Вера принимала Ершова в мятом засаленном халате с полуоторванным карманом, зато волосы ее были красиво уложены, губы накрашены, глаза подведены. Молодая, ядреная, жгуче-черная глазом и волосом Вера уселась напротив Ершова, развела воротничок, обнажив матовую кожу шеи, и закурила.
— Вера, можно я вас буду просто по имени называть? — начал разговор Ершов.
— Можно, а вас?..
— Сергеем. Расскажите, как пропал Павел.
— Как? Знали бы вы, сколько раз я уже это рассказывала.
— Представляю, но…
— В тот день он ушел как обычно, вернуться обещал часам к семи. Когда вовремя Павел не появился, я не волновалась, он частенько задерживался. А я в тот день умаялась, заснула рано. Проснулась часа в четыре утра, тут задергалась, ночевать Паша всегда приходил. Потом, сами понимаете, суббота, черт его знает, куда обращаться. Сначала обзванивала знакомых, родственников, в милицию-то его мать позвонила, тогда-то все и началось.
— А в предыдущие дни Павел чем занимался?
— Фактически он ничего серьезного в эти дни не делал.
На работе им тарифную сетку спустили, они там резвились. Павел домой приходил возбужденный, злой, не то что в те дни, когда уработается, орет, что все — бред, но тогда еще и съезд заседал. Павел поужинает, потом в ящик уставится, тоже все бредом называет, но уже хохочет. Вот разве что в среду, тогда у него какой-то личный на службе конфликт вышел, и он там заявил, что разгонит к черту и минздрав, и Академию меднаук, а в четверг, помните, президент склоку на съезде начал. Так Павел полгорода оповестил о том, сколь-де президент не ловок: он, Пашка, велел минздрав разогнать, а тот кинулся на парламент.
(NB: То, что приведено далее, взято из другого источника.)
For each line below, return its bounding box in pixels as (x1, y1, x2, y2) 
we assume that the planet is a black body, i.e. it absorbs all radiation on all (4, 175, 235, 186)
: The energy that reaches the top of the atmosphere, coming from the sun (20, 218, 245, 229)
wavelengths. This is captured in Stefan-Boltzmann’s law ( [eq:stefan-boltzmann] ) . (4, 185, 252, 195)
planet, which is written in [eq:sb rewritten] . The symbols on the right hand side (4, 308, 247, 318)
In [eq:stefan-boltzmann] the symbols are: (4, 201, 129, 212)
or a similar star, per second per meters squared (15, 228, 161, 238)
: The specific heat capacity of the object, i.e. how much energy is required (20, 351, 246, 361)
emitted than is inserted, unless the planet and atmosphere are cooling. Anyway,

— А у Павла что за конфликт?
— Да нет, самому Павлу ничего не требовалось, у него шла большая*серия экспериментов для души, а потом уговорила бы я его либо поехать в Германию, либо немцы ему здесь лабораторию открыли бы. Сам он на эту гнусную нищенскую единую сетку плевал с колокольни, но его прабабка раз в полгода, а то и чаще, укладывалась в больницу к одному и тому же врачу, Анне Дмитриевне Добронравовой. Пашка ее хорошо знал. Доктор из детей первых эмигрантов, родилась в Марселе, кончила Сорбонну, а в пятьдесят восьмом зачем-то к нам приехала. Пашка говорил, что врач она классный, один из лучших в нашем городе, а вот ни кандидатской, ни категории у нее не оказалось. Ее по минимуму аттестовали, она и подала на увольнение.